Yang kedua adalah Chatib Basri, seorang teknokrat yang pernah menjabat sebagai Menteri Keuangan (2013-14) dan Ketua Badan Koordinasi Penanaman Modal (2012-13) di bawah Presiden Yudhoyono. Chatib dianggap sebagai perantara; ia berhati-hati tetapi tidak sekonservatif Sri Mulyani, sehingga memberikan ruang untuk negosiasi dan solusi inovatif. Hubungan baiknya dengan para pemangku kepentingan politik, akademisi, dan sektor swasta akan sangat penting untuk negosiasi anggaran.
Nama ketiga adalah Kartika Wirjoatmodjo (Tiko). Seperti Budi, Tiko merupakan bankir ternama. Ia dikenal sebagai manajer yang handal saat menjabat sebagai Direktur Utama Mandiri (2016-19) dan Wakil Menteri Badan Usaha Milik Negara sejak 2019. Sebagai bankir, Tiko memahami dinamika keuangan kelompok usaha besar di Indonesia. Berkat kepiawaiannya tersebut, muncul spekulasi jika Prabowo memisahkan Ditjen Pajak dari Kementerian Keuangan, Tiko akan menjadi kandidat untuk memimpin Departemen Pajak baru ini.
Nama-nama lain, seperti Pahala Mansury, wakil menteri luar negeri saat ini, Mahendra Siregar, ketua Otoritas Jasa Keuangan, dan Ari Kuncoro, mantan dekan Fakultas Ekonomi Universitas Indonesia, juga muncul dalam beberapa minggu terakhir.

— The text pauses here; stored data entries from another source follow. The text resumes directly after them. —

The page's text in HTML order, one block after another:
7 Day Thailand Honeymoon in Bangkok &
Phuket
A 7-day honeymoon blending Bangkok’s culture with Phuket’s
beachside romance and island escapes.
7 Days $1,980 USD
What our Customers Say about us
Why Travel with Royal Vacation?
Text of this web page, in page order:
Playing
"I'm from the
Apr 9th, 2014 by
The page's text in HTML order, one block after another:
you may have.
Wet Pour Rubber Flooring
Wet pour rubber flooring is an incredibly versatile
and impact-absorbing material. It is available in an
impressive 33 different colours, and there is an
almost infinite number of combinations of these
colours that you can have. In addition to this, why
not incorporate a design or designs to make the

Proses seleksi bersifat dinamis, dan lebih banyak nama kemungkinan akan muncul sebelum pilihan akhir diumumkan.
Selama dua puluh tahun terakhir, Kementerian Keuangan dan menteri yang paling lama menjabat, Sri Mulyani, telah melakukan pekerjaan yang terpuji dalam mengelola kebijakan ekonomi makro Indonesia. Namun, dengan adanya perubahan kepemimpinan politik, akan ada kebutuhan untuk pendekatan kebijakan yang berbeda di kementerian yang paling berkuasa di Indonesia.

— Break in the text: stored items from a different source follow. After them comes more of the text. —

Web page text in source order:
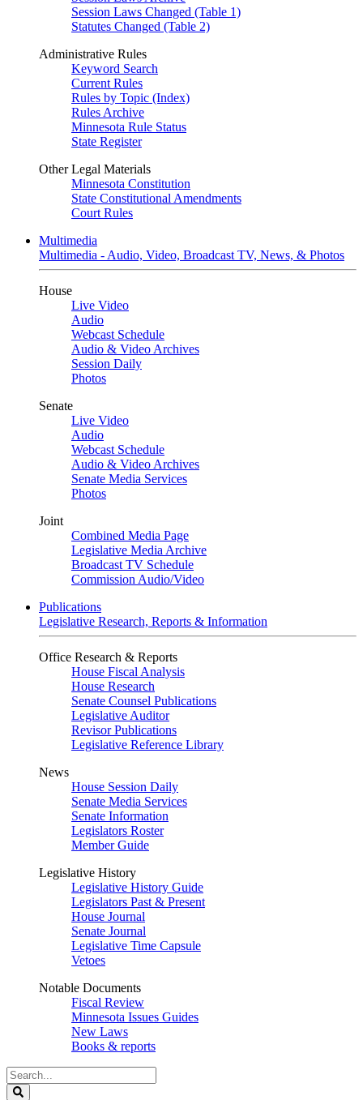
Session Laws Changed (Table 1)
Statutes Changed (Table 2)
Administrative Rules
Keyword Search
Current Rules
Rules by Topic (Index)
Rules Archive
Minnesota Rule Status
State Register
Other Legal Materials
Minnesota Constitution
State Constitutional Amendments
Court Rules
Multimedia
Multimedia - Audio, Video, Broadcast TV, News, & Photos
House
Live Video
Audio
Webcast Schedule
Audio & Video Archives
Session Daily
Photos
Senate
Live Video
Audio
Webcast Schedule
Audio & Video Archives
Senate Media Services
Photos
Joint
Combined Media Page
Legislative Media Archive
Broadcast TV Schedule
Commission Audio/Video
Publications
Legislative Research, Reports & Information
Office Research & Reports
House Fiscal Analysis
House Research
Senate Counsel Publications
Legislative Auditor
Revisor Publications
Legislative Reference Library
News
House Session Daily
Senate Media Services
Senate Information
Legislators Roster
Member Guide
Legislative History
Legislative History Guide
Legislators Past & Present
House Journal
Senate Journal
Legislative Time Capsule
Vetoes
Notable Documents
Fiscal Review
Minnesota Issues Guides
New Laws
Books & reports
Search
Legislature
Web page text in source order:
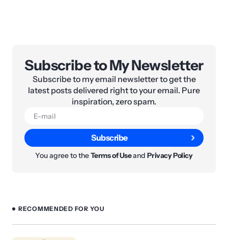
Subscribe to My Newsletter
Subscribe to my email newsletter to get the
latest posts delivered right to your email. Pure
inspiration, zero spam.
Subscribe
You agree to theTerms of UseandPrivacy Policy
RECOMMENDED FOR YOU
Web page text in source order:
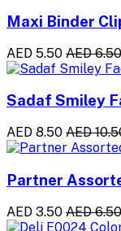
Maxi Binder
AED 5.50 AED 6.50
Sadaf Smiley
AED 8.50 AED
Partner
AED 3.50 AED 6.50

Kekuasaan dan independensi Kementerian Keuangan akan tetap utuh – Prabowo tidak akan mengambil risiko melemahkan hal ini di tengah masa politik global yang penuh gejolak dan pertumbuhan ekonomi rendah – namun kemungkinan besar kita akan melihat angka yang kurang konservatif dibandingkan dengan titik mana pun sejak Krisis Keuangan Asia.